Выйдя на ключик, пошли вверх по его руслу. Отойдя с четверть версты от Кундата, Петр Иванович остановился. Черпнули ковшом песку со дна, выбрали руками камни и камешки и оставшийся песок тщательно взмутили, промыли и мутную воду слили. Затем опять черпнули воды, взмутили и промыли остаток и снова слили. После нескольких промывок на дне ковша остался черный железистый осадок, «шлих>. Мы нагнулись к этому остатку, и среди черных крупинок нам приветливо блеснуло несколько маленьких золотинок.
Я посмотрел вопросительно на Петра Ивановича. Но он ничего не ответил и пошел дальше.
Минут через десять взяли вторую пробу. Золотинок было несколько больше.
Проба за пробой давали удовлетворительные результаты.
Петр Иванович повеселел, напряжение сошло с лица.
— Вот наша работа,—улыбнулся он мне —то в жар, то в холод.
Войдя в тайгу, должны были преодолевать большие препятствия. Ручей был завален окончившими свою жизнь елями, русло сплелось с корнями. Рубили корни и из-под них брали пробы. Золото начало уменьшаться и, наконец, совсем прекратилось.
Реки и ручьи наиболее надежные руководители золотоискателя. Их текучая вода глубоко врезается в пласты горных пород, прорезает золотосодержащие пески и катит их с собою вниз. По этим уносимым пескам и догадывается человек, что где-то рядом, или выше по реке, залегают драгоценные пески.

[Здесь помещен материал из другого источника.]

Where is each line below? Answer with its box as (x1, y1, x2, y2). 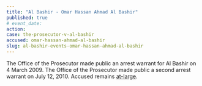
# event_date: (6, 20, 43, 26)
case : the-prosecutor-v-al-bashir (6, 32, 95, 38)
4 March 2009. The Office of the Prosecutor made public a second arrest (6, 66, 191, 73)
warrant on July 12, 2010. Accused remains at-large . (6, 73, 138, 80)
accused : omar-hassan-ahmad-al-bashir (6, 37, 105, 43)
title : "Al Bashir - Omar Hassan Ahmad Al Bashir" (6, 9, 138, 15)
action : (6, 26, 26, 32)
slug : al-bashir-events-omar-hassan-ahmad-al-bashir (6, 43, 144, 49)
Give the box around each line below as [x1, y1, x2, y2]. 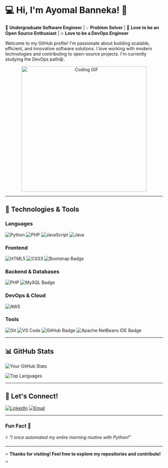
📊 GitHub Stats [5, 347, 54, 356]
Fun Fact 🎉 [5, 422, 31, 429]
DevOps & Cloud [5, 292, 46, 299]
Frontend [5, 244, 28, 251]
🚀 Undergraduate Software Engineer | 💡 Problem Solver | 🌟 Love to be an [5, 24, 159, 31]
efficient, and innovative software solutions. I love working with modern [5, 45, 152, 51]
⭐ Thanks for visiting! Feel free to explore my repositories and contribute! [5, 450, 161, 457]
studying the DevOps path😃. [5, 56, 65, 62]
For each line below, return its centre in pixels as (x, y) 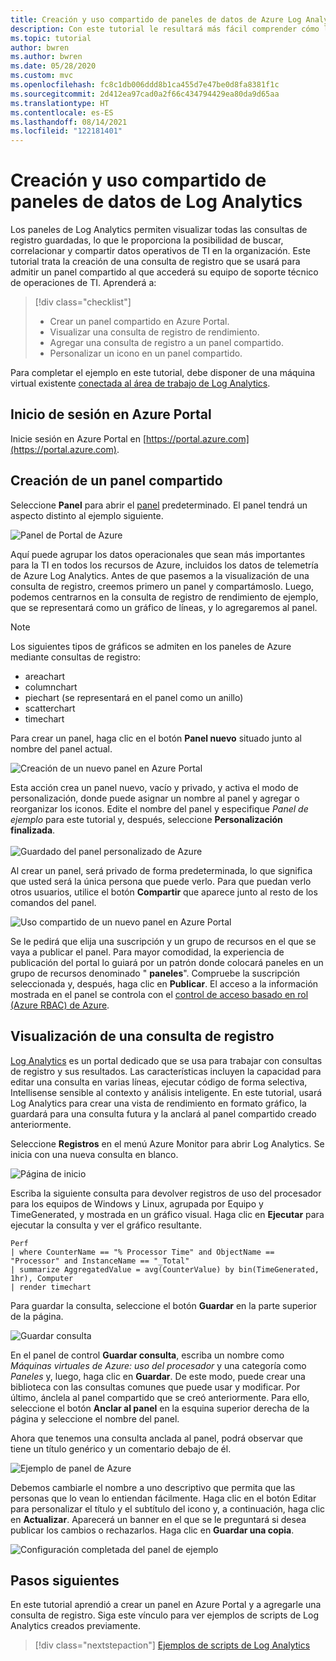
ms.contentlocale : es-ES (62, 112)
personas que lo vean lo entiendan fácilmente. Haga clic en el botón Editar (163, 1498)
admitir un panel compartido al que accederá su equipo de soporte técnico (164, 272)
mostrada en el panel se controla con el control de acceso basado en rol (159, 994)
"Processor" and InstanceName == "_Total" (100, 1261)
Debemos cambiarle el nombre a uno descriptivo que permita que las (153, 1487)
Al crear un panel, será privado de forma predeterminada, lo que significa (161, 870)
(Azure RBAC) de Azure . (60, 1005)
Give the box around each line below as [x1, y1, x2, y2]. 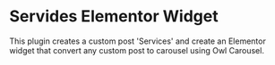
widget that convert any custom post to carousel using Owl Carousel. [9, 45, 264, 55]
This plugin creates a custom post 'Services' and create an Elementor [9, 36, 266, 46]
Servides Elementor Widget [9, 6, 219, 27]
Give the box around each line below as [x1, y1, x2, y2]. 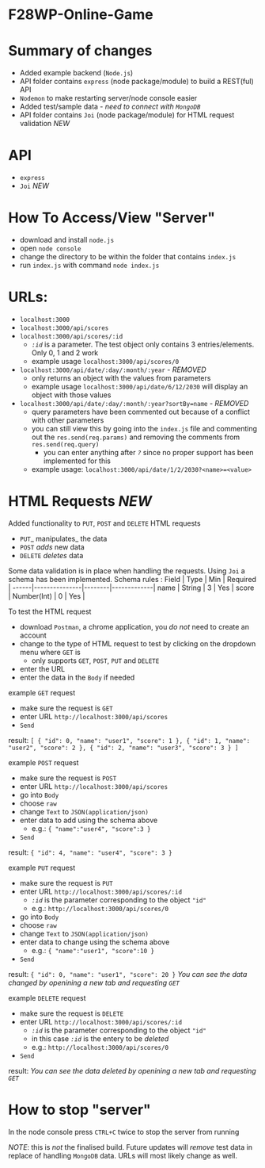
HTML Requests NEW [8, 492, 153, 511]
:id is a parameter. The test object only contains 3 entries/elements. [31, 339, 255, 349]
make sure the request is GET [19, 703, 113, 713]
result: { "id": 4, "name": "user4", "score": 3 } [8, 847, 172, 857]
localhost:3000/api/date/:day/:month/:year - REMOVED [19, 365, 207, 374]
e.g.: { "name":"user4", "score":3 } [31, 823, 151, 833]
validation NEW [19, 119, 70, 128]
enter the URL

Но и самые пласты золотоносных песков есть результат размывающего действия воды. Коренное золото—жильное. Коренное золото чаще всего вкраплено в кварц —то в виде прослоек жил разной мощности, то в виде крупинок разной величины (от невидимых глазом до самородков в несколько пудов весом).
Проходя но кварцевым месторождениям золота, вода подмывает их, порода обрушивается в реку, дробится, истирается и дает кварцевый песок с золотыми крупинками. Течением воды этот материал уносится и отлагается где-нибудь ниже в виде пласта золотоносных песков. Со временем на песках может развиться богатая растительность, нарасти лес, они закроются толстым слоем перегнойного материала — тем, что называется в золотом деле «торфом», или «турфом».
Уборка этих турфов с песков трудное и дорогое дело.
Исчезновение золотинок давало основание думать, что дальше вверх по горе искать нечего. Надо было найти тот источник золота, который питан зол от инками русло ключика.
Рабочие и Трофим Гаврилович уже ждали указаний, расположившись по склону у края леса.
Чтобы найти пески, или, может-быть, даже кварцевую жилу с золотом, надо было исследовать склон горы у ключика. Очень часто искомый пласт бывает не широк и близок к поверхности. Для обнаружения его роются длинные рвы в надежде, что таким образом удастся встретиться с золотом и тогда уже можно будет исследовать пласт детально. Петр Иванович задал направление для рвов, и все принялись за работу. Работали все одинаково, и только Петр Иванович занялся специально пробами вскрываемых пластов.
Работа была очень трудна. Земляная работа вообще нелегка, здесь же, в горной таежной местности, она особенно давала себя чувствовать.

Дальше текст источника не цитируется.